Atom Computing

Neutral Atom Founded 2018 Berkeley, CA, USA

Overview

Neutral atom quantum computers using optical tweezers. Focus on scaling to 1,000+ qubits with reconfigurable connectivity and long coherence times.

Current System: 1225 qubits
Funding: Private, raised ~$200M (Series C)

Key Milestones

  • 2018: Atom Computing founded by Ben Bloom and Jonathan King
  • 2021: 100-qubit neutral atom system demonstrated
  • 2022: Partnership with DARPA for quantum networking
  • 2023: 1,180-qubit system (largest gate-based quantum computer)
  • 2024: 1,225-qubit Phoenix processor with Rydberg gates

Technology: Neutral Atoms

Atom Computing uses strontium-87 atoms trapped in optical tweezers (focused laser beams). Atoms are cooled to near absolute zero, arranged in 2D/3D arrays, and manipulated with lasers.

Advantages:

  • Long coherence times (~40 milliseconds, 1000x longer than superconducting)
  • Reconfigurable connectivity (atoms can be moved mid-computation)
  • Parallel gate operations (Rydberg blockade enables multi-qubit gates)
  • Scaling path (optical tweezers can trap thousands of atoms)

Challenges:

  • Slower gates (~1 μs vs. <100 ns for superconducting)
  • Complex optics (thousands of laser beams, precise control)
  • Loading time (seconds to prepare atom array)

Phoenix Processor

1,225 qubits arranged in reconfigurable 2D lattices. Uses Rydberg gates (atoms in highly excited states interact strongly) for entanglement.

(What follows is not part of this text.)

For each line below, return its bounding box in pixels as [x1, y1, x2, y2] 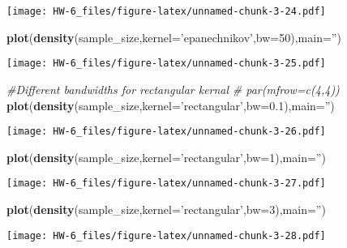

Key metric: Gate fidelities ~99.7% (approaching error correction thresholds).

Competitive Position

vs. QuEra:
Both neutral atom companies. Atom Computing uses strontium; QuEra uses rubidium. Similar architectures, competing on qubit count and gate fidelity.

vs. Superconducting (IBM, Google):
Longer coherence, reconfigurable connectivity, but slower gates. Neutral atoms may win for error correction; superconducting for near-term NISQ algorithms.

Applications

  • Quantum simulation (many-body physics, condensed matter)
  • Optimization (QAOA with long coherence enables deep circuits)
  • Error correction experiments (long coherence reduces overhead)

Partnerships: DARPA, US Air Force Research Lab, Lawrence Livermore National Lab.

Roadmap

Atom Computing targets 10,000+ qubit systems by late 2020s. The scaling path: larger optical tweezer arrays, improved atom loading, fault-tolerant architectures.